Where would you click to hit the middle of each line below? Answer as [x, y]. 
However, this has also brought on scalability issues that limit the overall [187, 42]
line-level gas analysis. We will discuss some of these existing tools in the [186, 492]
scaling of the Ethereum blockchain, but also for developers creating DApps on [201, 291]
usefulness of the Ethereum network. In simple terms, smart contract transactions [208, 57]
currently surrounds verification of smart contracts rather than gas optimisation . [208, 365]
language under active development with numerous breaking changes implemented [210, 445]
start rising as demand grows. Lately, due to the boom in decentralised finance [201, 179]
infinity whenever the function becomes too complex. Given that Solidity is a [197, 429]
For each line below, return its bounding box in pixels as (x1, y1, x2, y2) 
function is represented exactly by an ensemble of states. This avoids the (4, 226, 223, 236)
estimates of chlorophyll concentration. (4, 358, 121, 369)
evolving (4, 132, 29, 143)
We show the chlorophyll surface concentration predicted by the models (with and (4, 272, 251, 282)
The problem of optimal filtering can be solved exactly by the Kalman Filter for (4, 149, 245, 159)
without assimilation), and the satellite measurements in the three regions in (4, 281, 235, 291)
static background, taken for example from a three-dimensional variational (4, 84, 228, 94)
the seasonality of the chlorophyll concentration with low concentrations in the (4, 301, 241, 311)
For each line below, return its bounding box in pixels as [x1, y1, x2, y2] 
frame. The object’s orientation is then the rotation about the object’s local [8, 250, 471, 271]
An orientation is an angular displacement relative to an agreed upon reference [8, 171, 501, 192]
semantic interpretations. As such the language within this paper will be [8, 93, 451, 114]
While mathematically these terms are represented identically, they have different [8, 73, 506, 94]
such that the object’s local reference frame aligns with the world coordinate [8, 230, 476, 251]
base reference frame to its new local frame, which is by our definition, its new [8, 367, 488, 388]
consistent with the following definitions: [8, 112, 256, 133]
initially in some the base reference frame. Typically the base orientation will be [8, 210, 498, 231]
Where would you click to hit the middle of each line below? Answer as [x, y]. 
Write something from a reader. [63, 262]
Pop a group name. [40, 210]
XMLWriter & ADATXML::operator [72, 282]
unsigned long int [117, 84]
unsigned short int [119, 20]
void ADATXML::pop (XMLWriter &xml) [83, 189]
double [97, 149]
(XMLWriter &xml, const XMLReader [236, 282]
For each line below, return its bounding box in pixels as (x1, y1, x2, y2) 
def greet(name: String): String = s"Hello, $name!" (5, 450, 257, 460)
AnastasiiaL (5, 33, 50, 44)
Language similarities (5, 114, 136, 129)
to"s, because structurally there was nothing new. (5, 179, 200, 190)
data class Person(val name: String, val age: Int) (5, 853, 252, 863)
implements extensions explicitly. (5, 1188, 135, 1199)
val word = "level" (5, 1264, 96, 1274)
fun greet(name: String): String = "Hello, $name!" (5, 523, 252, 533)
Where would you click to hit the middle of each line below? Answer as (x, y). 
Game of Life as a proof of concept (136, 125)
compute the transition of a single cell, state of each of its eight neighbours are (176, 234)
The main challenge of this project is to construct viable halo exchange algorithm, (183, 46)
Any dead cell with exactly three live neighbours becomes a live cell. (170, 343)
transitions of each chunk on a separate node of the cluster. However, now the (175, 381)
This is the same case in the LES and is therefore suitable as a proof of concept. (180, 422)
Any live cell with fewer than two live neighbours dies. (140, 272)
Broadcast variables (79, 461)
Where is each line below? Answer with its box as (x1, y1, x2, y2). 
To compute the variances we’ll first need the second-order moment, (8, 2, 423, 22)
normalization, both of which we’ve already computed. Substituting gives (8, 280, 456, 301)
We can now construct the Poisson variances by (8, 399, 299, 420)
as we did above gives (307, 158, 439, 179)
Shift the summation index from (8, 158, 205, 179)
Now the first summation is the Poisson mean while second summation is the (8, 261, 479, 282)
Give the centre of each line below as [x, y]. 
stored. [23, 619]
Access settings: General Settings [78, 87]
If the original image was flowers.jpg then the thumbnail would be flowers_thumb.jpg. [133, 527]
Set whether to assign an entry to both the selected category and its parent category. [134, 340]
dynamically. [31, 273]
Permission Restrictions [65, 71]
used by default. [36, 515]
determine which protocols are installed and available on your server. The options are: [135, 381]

**EXERCISE**
The only output should be the lines from the one containing "Where is each" through the final line of the material above, copied exactly.

**ANSWER SECTION**
Where is each line below? Answer with its box as (x1, y1, x2, y2). 
To compute the variances we’ll first need the second-order moment, (8, 2, 423, 22)
normalization, both of which we’ve already computed. Substituting gives (8, 280, 456, 301)
We can now construct the Poisson variances by (8, 399, 299, 420)
as we did above gives (307, 158, 439, 179)
Shift the summation index from (8, 158, 205, 179)
Now the first summation is the Poisson mean while second summation is the (8, 261, 479, 282)
Give the centre of each line below as [x, y]. 
stored. [23, 619]
Access settings: General Settings [78, 87]
If the original image was flowers.jpg then the thumbnail would be flowers_thumb.jpg. [133, 527]
Set whether to assign an entry to both the selected category and its parent category. [134, 340]
dynamically. [31, 273]
Permission Restrictions [65, 71]
used by default. [36, 515]
determine which protocols are installed and available on your server. The options are: [135, 381]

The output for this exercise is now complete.